Traffic control. Image via

Using an MPC to Control a System: Defining the System

Tiago Miguel
Oct 31, 2020 · 9 min read

Have you ever wondered how the cruise control in a car keeps its speed constant? How the pressure of a certain gas in an industrial container is controlled? Or even how your smatphone’s bightness adapts to the room’s light?

The automation of certain dynamic systems require application of control algorithms. A control algorithm is a loop that controls a system by decreasing the error between the desired variable, let’s say pressure inside the container, and a set-point for that same variable. The controller will then calculate a control input variable that changes the system so that the error in the next iteration is smaller. The control input could be an outlet valve that vents the excess gas for instance.

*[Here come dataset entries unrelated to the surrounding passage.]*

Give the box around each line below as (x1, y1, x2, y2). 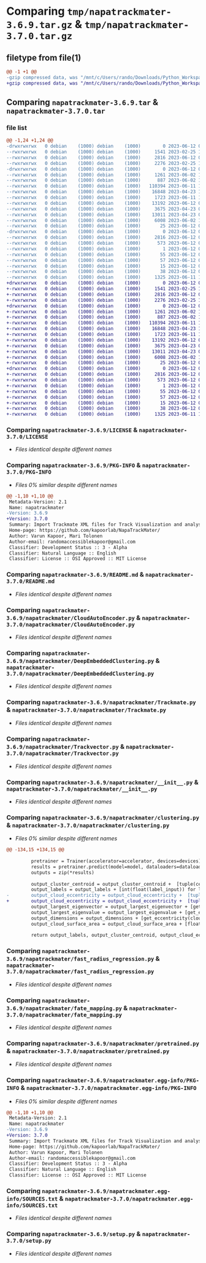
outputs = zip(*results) (31, 869, 95, 875)
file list (6, 123, 28, 132)
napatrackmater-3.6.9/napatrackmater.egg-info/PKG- (42, 1077, 199, 1084)
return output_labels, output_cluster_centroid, (31, 932, 158, 939)
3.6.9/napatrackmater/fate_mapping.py (6, 1005, 123, 1012)
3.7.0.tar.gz (6, 31, 72, 42)
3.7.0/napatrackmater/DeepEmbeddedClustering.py (6, 670, 154, 677)
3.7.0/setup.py (6, 1237, 52, 1245)
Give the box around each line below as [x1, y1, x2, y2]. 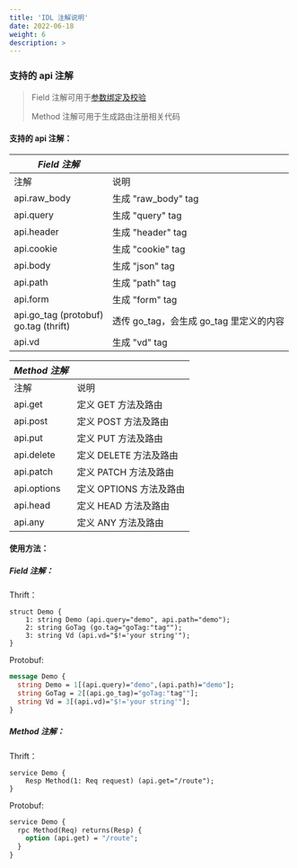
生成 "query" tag [111, 208, 182, 221]
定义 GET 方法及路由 [76, 398, 163, 411]
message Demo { [9, 672, 66, 681]
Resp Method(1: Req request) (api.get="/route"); [25, 776, 215, 785]
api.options [13, 482, 61, 494]
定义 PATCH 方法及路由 [76, 465, 175, 478]
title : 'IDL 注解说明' [9, 13, 89, 22]
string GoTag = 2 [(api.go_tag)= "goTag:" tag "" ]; [17, 689, 199, 698]
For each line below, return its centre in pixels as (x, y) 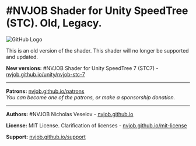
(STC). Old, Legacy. (54, 23)
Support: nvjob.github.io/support (46, 137)
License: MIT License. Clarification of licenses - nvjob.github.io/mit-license (97, 125)
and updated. (22, 57)
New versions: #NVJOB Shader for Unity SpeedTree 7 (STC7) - (82, 68)
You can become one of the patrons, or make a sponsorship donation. (91, 97)
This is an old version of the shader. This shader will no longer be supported (97, 50)
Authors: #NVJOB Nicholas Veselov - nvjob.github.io (70, 114)

Generic control loop. Image by author.

The figure above is the general schematics of a controller loop where our Open Loop System (OLS) may be a car, a gas container, a smartphone or whatever system you need to control. If we go with the gas container, a sensor reads the pressure in the kth iteration (P_k) that is going to be subracted to a reference value of pressure (P_R), our set-point. This provides an error for pressure in the kth iteration (ε_PK). The controller reads the error and computes a value for the control input variable (θ_K) that we can call a degree of openness of the valve that lets out excess pressure and best decreases the error of our control loop for the next iteration.

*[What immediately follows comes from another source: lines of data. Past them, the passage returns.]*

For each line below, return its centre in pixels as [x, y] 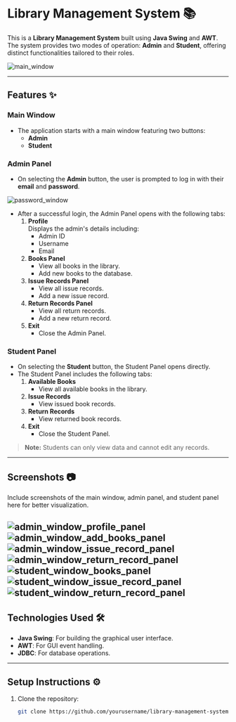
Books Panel [46, 258]
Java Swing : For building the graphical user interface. [95, 638]
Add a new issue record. [74, 295]
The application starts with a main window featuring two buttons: [111, 130]
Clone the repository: [48, 699]
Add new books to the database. [85, 273]
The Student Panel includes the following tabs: [85, 374]
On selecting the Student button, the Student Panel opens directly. [114, 367]
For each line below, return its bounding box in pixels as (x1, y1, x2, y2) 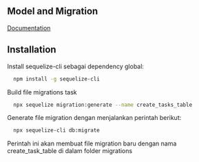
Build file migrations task (7, 88, 77, 96)
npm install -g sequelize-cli (13, 75, 100, 82)
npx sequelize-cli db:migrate (13, 127, 100, 134)
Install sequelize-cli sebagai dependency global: (7, 62, 145, 70)
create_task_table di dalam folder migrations (7, 147, 133, 155)
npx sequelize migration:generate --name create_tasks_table (13, 101, 193, 108)
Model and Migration (7, 6, 98, 17)
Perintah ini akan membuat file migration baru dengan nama (7, 139, 177, 148)
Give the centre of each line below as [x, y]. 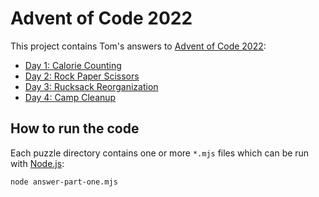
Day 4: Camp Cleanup [70, 97]
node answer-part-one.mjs [64, 182]
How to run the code [75, 128]
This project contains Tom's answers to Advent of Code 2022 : [138, 46]
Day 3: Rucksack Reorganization [91, 86]
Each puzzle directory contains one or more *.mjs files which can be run [160, 153]
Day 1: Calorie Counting [73, 65]
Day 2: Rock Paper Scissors [82, 76]
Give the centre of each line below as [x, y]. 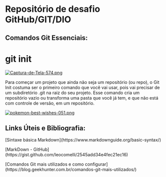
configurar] [96, 164]
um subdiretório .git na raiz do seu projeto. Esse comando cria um [72, 93]
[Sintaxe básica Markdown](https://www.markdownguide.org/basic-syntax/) [83, 140]
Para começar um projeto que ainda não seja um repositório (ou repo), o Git [82, 82]
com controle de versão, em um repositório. [50, 103]
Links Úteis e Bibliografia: [45, 128]
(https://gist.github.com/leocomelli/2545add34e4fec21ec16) [67, 155]
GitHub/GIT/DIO [38, 19]
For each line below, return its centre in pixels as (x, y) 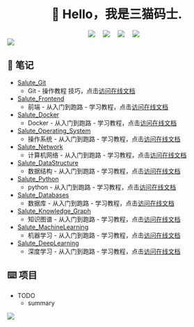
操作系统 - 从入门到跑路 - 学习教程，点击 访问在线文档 (104, 139)
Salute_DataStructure (48, 162)
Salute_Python (38, 178)
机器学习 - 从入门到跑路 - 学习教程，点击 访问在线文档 (104, 235)
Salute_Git (32, 82)
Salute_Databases (43, 194)
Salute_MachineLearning (53, 227)
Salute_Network (40, 146)
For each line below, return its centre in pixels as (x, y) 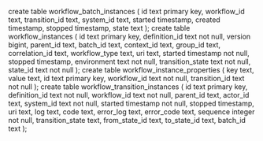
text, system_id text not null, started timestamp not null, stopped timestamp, (131, 103)
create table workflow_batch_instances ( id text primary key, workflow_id (127, 11)
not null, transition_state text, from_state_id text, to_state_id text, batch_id (127, 120)
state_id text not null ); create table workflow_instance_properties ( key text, (131, 70)
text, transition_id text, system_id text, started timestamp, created (114, 20)
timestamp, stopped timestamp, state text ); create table (99, 28)
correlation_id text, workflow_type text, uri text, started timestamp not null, (129, 53)
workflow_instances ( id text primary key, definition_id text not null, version (130, 36)
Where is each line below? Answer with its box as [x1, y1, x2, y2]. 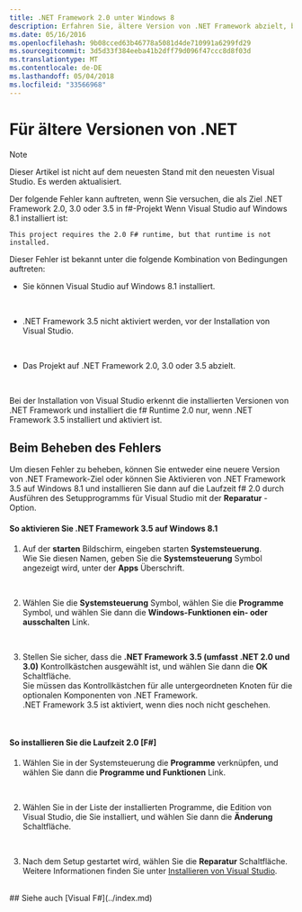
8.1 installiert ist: [9, 213, 69, 223]
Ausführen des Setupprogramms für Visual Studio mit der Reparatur [9, 493, 262, 504]
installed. [9, 238, 50, 247]
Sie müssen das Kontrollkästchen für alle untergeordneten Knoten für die [22, 679, 293, 690]
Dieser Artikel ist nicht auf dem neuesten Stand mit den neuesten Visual [9, 166, 275, 177]
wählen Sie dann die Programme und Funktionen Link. [22, 767, 226, 778]
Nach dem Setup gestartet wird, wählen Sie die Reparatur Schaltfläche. [22, 855, 288, 866]
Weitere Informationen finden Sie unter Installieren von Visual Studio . [22, 865, 278, 876]
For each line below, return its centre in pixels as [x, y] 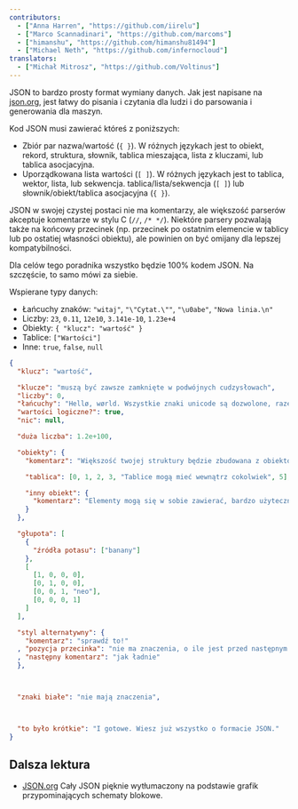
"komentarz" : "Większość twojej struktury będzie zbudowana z [142, 461]
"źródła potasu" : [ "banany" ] [86, 550]
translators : [33, 59]
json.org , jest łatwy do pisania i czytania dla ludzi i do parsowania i [131, 101]
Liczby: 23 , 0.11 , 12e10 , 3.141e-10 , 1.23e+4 [99, 318]
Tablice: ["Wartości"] [62, 337]
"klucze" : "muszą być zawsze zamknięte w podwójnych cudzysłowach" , [146, 388]
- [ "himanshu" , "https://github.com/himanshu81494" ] [117, 42]

But how does a controller really work? What calculations does it do? Well, that depends on the type of controller we use. The most widely used is the PID controller for ease of use reasons. PID is very simple and easy to grasp and most often, the systems that need control, don’t demand for more complex technologies.

However, in this new series of publications, I’ll explore a more complex technology: the Model Predictive Control (MPC). This controller is different from PID as it requires a model of the real world system to make predictions.

How does it help?

Whereas a PID controls for only the next iteration, which makes much more prone to overshoot the target and wiggle around the set-point, modelling the system calculates predictions for several instants of time later. Thus, the MPC can calculate a more stable path of control and understand how the system will change several moments before it does.

Imagine a self driving car that is changing lanes. With a PID controller, at the end of the manoeuver it will be constantly zigzaging around the set-point because it doesn’t actually know that the second next point in time is in the same direction. It only cares to approach the set-point at that moment which causes the car to overshoot the straight line of the destination even if it is for a very small distance.

With the MPC controller, the car knows its destination is a straight line and the next iteration will be calculated not just to minimize the error for that iteration but also to minimize it for the following ones. This makes the car approach the line and stay in it.

Although the system I am going to model is a fairly simple one and could be easily contolled with PID, for practicing reasons, I’ll use an MPC.

System modelling

Our system is a vessel for pre-heating a diluted flow stream of some aqueous solution with steam. Imagine we have an industry that produces excess steam and, to not let that energy go to waste, we use it to heat up the solution. In this situation, the solution is diluted enough so that we consider it to have water-like thermal characteristics.

Cubic vessel with a cylindrical tube through the middle. On the left is a side profile of the vessel and on the right is the vessel in three dimensions. Bellow is the cylindrical tube. Image by author.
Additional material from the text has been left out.